Besluit van de minister van Werk van 2 juni 2016 tot oprichting van een Vaste Commissie Tarieven en Prestaties in de schoot van de Hoge Raad voor Preventie en Bescherming op het Werk

Besluit van de minister van Werk van 2 juni 2016 tot oprichting van een Vaste Commissie Tarieven en Prestaties in de schoot van de Hoge Raad voor Preventie en Bescherming op het Werk

  • Tarieven externe diensten
  • Afgekondigd: 02/06/2016
  • Gepubliceerd: 13/06/2016
  • Geografisch domein: Federaal België

Met de publicatie van het KB van 24 april 2014 tot wijziging van het KB van 27 maart 1998 betreffende de externe diensten voor preventie en bescherming op het werk wat betreft de tarifering, werd een modernisering van de externe diensten uitgevoerd en werden er 10 tarieven ingevoerd voor hun financiering, afhankelijk van de grootte van de onderneming en hun NACE-code.

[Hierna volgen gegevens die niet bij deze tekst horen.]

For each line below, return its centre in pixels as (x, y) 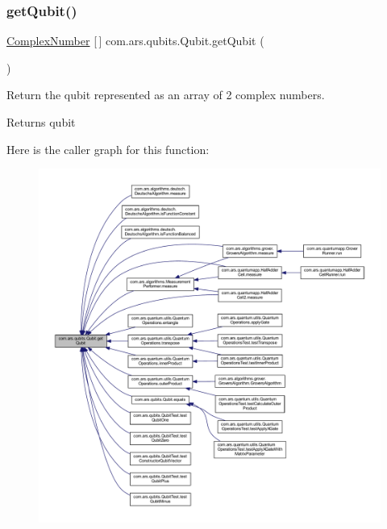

Verder werden de bedrijven ingedeeld in grotere organisaties (die deel uitmaken van groep A, B en C+, waar de preventieadviseur minimaal een niveau II heeft) waar de externe diensten betaald worden via het systeem van de ‘preventie-eenheden’ en kleinere organisaties (groep C- en D, dus met een preventieadviseur met enkel basisniveau) waar de externe diensten een aantal minimale ‘algemene prestaties’ moeten leveren in ruil voor de forfaitaire bijdrage.
Naar aanleiding van de voorbereidende besprekingen van dit KB in de Hoge Raad Preventie en Bescherming op het werk, vroeg de Hoge Raad aan de Minister van Werk om een Vaste Commissie Tarieven en Prestaties. Het Ministerieel besluit van 2 juni 2016 richt nu deze commissie op, stelt de opdrachten vast waarmee deze commissie wordt belast en ook de samenstelling ervan. Deze "Vaste Commissie Tarieven en Prestaties van de externe diensten voor preventie en bescherming op het werk" wordt opgericht binnen de Hoge Raad voor Preventie en Bescherming op het werk. Ze wordt belast met de monitoring van de concrete toepassing door de externe diensten voor preventie en bescherming op het werk en de aangesloten werkgevers van afdeling II/1 "Verplichte forfaitaire minimumbijdragen uit hoofde van de prestaties van de externe diensten" van het KB van 27 maart 1998 betreffende de externe diensten voor preventie en bescherming op het werk, in het bijzonder wat betreft de tarieven en prestaties, met het oog op de evaluatie van de bepalingen in deze afdeling.
Deze monitoring van de externe diensten voor preventie en bescherming op het werk heeft betrekking op :
a) de dienstverlening van de externe diensten ten aanzien van de werkgevers van groep C- en D (algemene prestaties);
b) de dienstverlening van de externe diensten ten aanzien van de werkgevers van groep A, B en C+, (preventie-eenheden);
c) de indeling in tariefgroepen, het proratasysteem, evenals het respecteren van de minimumtarieven;
d) de prestaties die bijkomend worden gefactureerd;
e) de kwaliteit van het geheel van de prestaties uitgevoerd door de externe diensten voor preventie en bescherming op het werk.
De Commissie is samengesteld uit een aantal leden van het uitvoerend Bureau van de Hoge Raad; een vertegenwoordiger van de Algemene Centrale der Liberale Vakbonden (ACLVB); een vertegenwoordiger van de "Union des Classes Moyennes (UCM)"; een vertegenwoordiger van de Unie van Socialprofitondernemingen (UNISOC); twee werkgeversvertegenwoordigers van de overheidssector; vier vertegenwoordigers van de Vereniging van externe diensten voor preventie en bescherming op het werk (Co-Prev); en dan nog een aantal werknemers van de FOD WASO en de administratie van de Minister van Werk. De Commissie is in elk geval paritair samengesteld wat de vertegenwoordiging van werkgevers en werknemers betreft.

Dit KB treedt in werking 10 dagen na publicatie, dit is op 23 juni 2016.